▶ What to do: Each line from the one containing "tech monopoly" to the end of the entries below must be restated exactly, and no other line should appear.

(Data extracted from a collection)
..........
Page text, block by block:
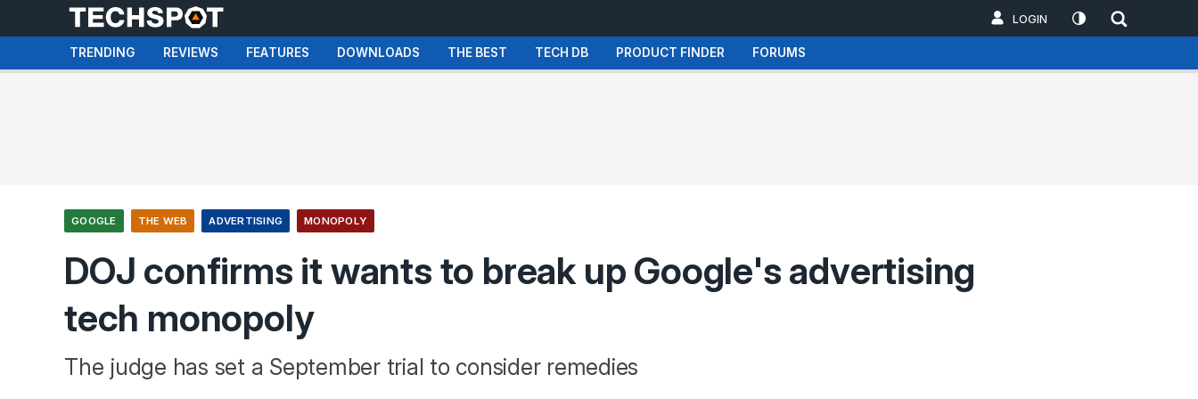
LOGIN
TRENDING REVIEWS FEATURES DOWNLOADS THE BEST TECH DB PRODUCT FINDER FORUMS
GOOGLE THE WEB ADVERTISING MONOPOLY
DOJ confirms it wants to break up Google's advertising
tech monopoly
The judge has set a September trial to consider remedies
..........
▶ Solution to this task:
tech monopoly
The judge has set a September trial to consider remedies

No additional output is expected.